Exercise instructions:
Below is a listing; retype exactly the lines between the one containing "执行拍照指令，并保存照片。 5、将照片发送到客户端。 (10, 142, 229, 154)" and the one containing "Ellory’s papers and", inclusive, minus the pictures.
++++++++++++++++++++
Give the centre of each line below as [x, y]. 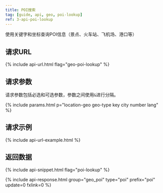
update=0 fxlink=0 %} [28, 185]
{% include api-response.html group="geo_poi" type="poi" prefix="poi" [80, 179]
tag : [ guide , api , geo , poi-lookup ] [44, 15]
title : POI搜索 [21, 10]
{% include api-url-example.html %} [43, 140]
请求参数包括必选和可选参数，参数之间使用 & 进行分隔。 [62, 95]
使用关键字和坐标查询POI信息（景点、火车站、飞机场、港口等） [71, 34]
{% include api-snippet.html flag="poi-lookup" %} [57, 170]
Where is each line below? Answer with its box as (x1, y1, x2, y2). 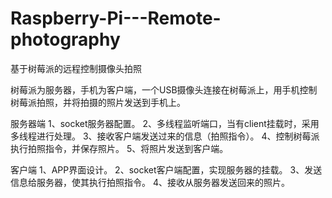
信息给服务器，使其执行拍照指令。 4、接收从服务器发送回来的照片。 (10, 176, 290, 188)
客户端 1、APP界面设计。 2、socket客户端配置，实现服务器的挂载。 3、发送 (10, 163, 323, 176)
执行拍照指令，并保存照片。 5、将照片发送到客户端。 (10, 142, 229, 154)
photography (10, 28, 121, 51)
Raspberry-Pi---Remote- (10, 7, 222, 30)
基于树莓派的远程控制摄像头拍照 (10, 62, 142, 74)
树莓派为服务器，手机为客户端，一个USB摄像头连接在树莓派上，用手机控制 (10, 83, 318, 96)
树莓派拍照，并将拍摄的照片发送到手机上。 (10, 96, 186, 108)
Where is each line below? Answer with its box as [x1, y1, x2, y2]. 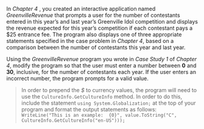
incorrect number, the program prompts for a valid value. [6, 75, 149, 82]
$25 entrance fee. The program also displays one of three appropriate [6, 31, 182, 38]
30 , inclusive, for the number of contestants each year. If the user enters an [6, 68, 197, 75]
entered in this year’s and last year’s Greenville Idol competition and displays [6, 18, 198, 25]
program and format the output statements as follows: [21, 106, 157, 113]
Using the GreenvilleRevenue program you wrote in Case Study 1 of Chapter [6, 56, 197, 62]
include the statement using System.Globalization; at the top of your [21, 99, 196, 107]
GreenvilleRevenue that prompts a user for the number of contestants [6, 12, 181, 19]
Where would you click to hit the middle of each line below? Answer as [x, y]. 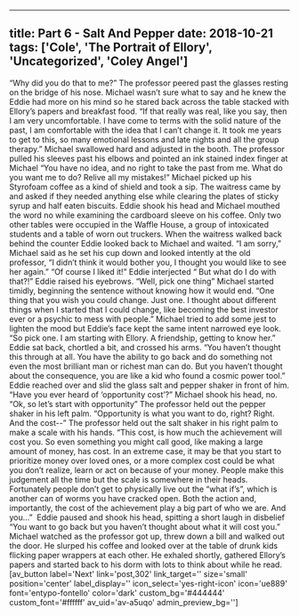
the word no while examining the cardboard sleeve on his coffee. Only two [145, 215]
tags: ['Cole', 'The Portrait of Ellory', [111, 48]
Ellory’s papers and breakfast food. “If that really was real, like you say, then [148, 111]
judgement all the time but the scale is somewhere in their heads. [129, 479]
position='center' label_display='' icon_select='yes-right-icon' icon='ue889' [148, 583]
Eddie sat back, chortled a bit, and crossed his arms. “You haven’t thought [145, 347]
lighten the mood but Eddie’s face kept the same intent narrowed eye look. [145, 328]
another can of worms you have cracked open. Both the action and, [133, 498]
++++++++++++++++++++
Task result:
执行拍照指令，并保存照片。 5、将照片发送到客户端。 (10, 142, 229, 154)
photography (10, 28, 121, 51)
Raspberry-Pi---Remote- (10, 7, 222, 30)
基于树莓派的远程控制摄像头拍照 (10, 62, 142, 74)
树莓派为服务器，手机为客户端，一个USB摄像头连接在树莓派上，用手机控制 (10, 83, 318, 96)
树莓派拍照，并将拍摄的照片发送到手机上。 (10, 96, 186, 108)
Where is each line below? Answer with its box as [x1, y1, x2, y2]. 
incorrect number, the program prompts for a valid value. [6, 75, 149, 82]
$25 entrance fee. The program also displays one of three appropriate [6, 31, 182, 38]
30 , inclusive, for the number of contestants each year. If the user enters an [6, 68, 197, 75]
entered in this year’s and last year’s Greenville Idol competition and displays [6, 18, 198, 25]
program and format the output statements as follows: [21, 106, 157, 113]
Using the GreenvilleRevenue program you wrote in Case Study 1 of Chapter [6, 56, 197, 62]
include the statement using System.Globalization; at the top of your [21, 99, 196, 107]
GreenvilleRevenue that prompts a user for the number of contestants [6, 12, 181, 19]
Where would you click to hit the middle of each line below? Answer as [x, y]. 
the word no while examining the cardboard sleeve on his coffee. Only two [145, 215]
tags: ['Cole', 'The Portrait of Ellory', [111, 48]
Ellory’s papers and breakfast food. “If that really was real, like you say, then [148, 111]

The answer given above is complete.